Stand: EL 26 – ET: 11/2017

Dieser "Informationsschwund" (Leffson (1987), S. 108) konfligierte mit dem Ziel, das Informationsniveau des JA zu verbessern (vgl. BT-Drs. 16/10067, S. 34): Mit dem BilMoG wurde sodann das Rechtsinstitut der umgekehrten Maßgeblichkeit aus dem Gesetz verbannt. Das Handelsrecht emanzipierte sich vom Steuerrecht.

 

Rn. 26

Stand: EL 26 – ET: 11/2017

Die Entwicklung hin zu einem eigenständigen StB-Recht wurde zum einen durch die o. g.
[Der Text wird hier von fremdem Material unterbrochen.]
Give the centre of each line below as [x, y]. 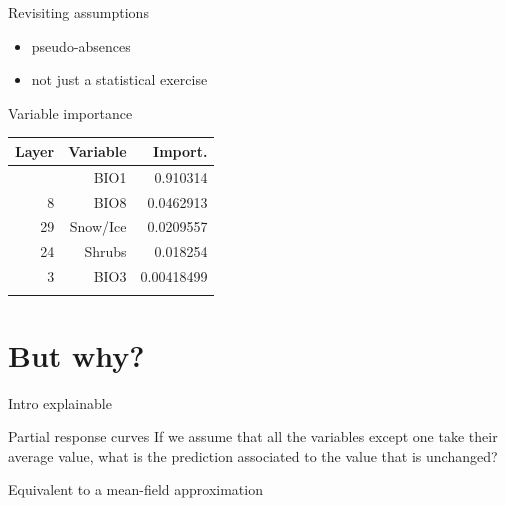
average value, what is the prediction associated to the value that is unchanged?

Aufgabe der umgekehrten MGB gefördert, zum anderen hat der Gesetzgeber festgelegt, dass nicht nur rein steuerliche, sondern auch originär handelsrechtliche Wahlrechte, die korrespondierend im Steuerrecht bestehen, i. R.d. steuerlichen Gewinnermittlung prinzipiell neu und unabhängig ausgeübt werden dürfen (vgl. § 5 Abs. 1 Satz 1 EStG; BMF, Schreiben v. 12.03.2010, IV C 6 – S 2133/09/10001, BStBl. I 2010, S. 239ff., dortige Rz. 13, 16). Der Grund für diese Entwicklung wird bisweilen darin gesehen, dass das Steuerrecht einzig den Zweck verfolgt, den Gewinn zur Messung der steuerlichen Leistungsfähigkeit zu ermitteln. So bezeichnet etwa Weber-Grellet HB und StB auch als "funktional inkompatibel" (Weber-Grellet, BB 1999, S. 2659 (2661)). Aber auch wenn weniger die – u. E. nicht bestehende – grds. Unvereinbarkeit der Zielsetzungen als vielmehr die Vorgaben des Steuergesetzgebers als ursächlich für die umfangreichen Abweichungen von HB und StB erscheinen, so ändert dies nichts daran, dass die "Einheitsbilanz für handels- und steuerbilanzielle Zwecke [...] weitgehend der Vergangenheit" (Prinz, StuB 2017, S. 91 (91); fernerhin HdR-E, Kap 3, Rn. 11ff.; Weber-Grellet, BB 2011, S. 43ff.) angehört.

 

Rn. 27

Stand: EL 26 – ET: 11/2017

Ungewiss erscheint, ob der Gesetzgeber langfristig daran festhalten wird, die "Vorzüge der Maßgeblichkeit des handelsrechtlichen Jahresabschlusses für die steuerliche Gewinnermittlung" (BT-Drs. 16/10067, S. 32) zu bewahren oder eine eigenständige steuerliche Gewinnermittlung favorisiert. Indes ist anzumerken, dass derartigen Tendenzen i. R.d. Auslegung des (steuerlichen) HK-Begriffs durch den im Zuge des Gesetzes zur Modernisierung des Besteuerungsverfahrens vom 18.07.2016 (BGBl. I 2016, S. 1679ff.) neu eingefügten § 6 Abs. 1 Nr. 1b EStG und die damit verbundene Stärkung der Maßgeblichkeit in entscheidendem Maße entgegengewirkt wurde (vgl. dazu grundlegend wie ausführlich Meyering/Gröne, DStR 2016, S. 1696ff.; Velte, StuB 2016, S. 407ff, jeweils m. w. N.).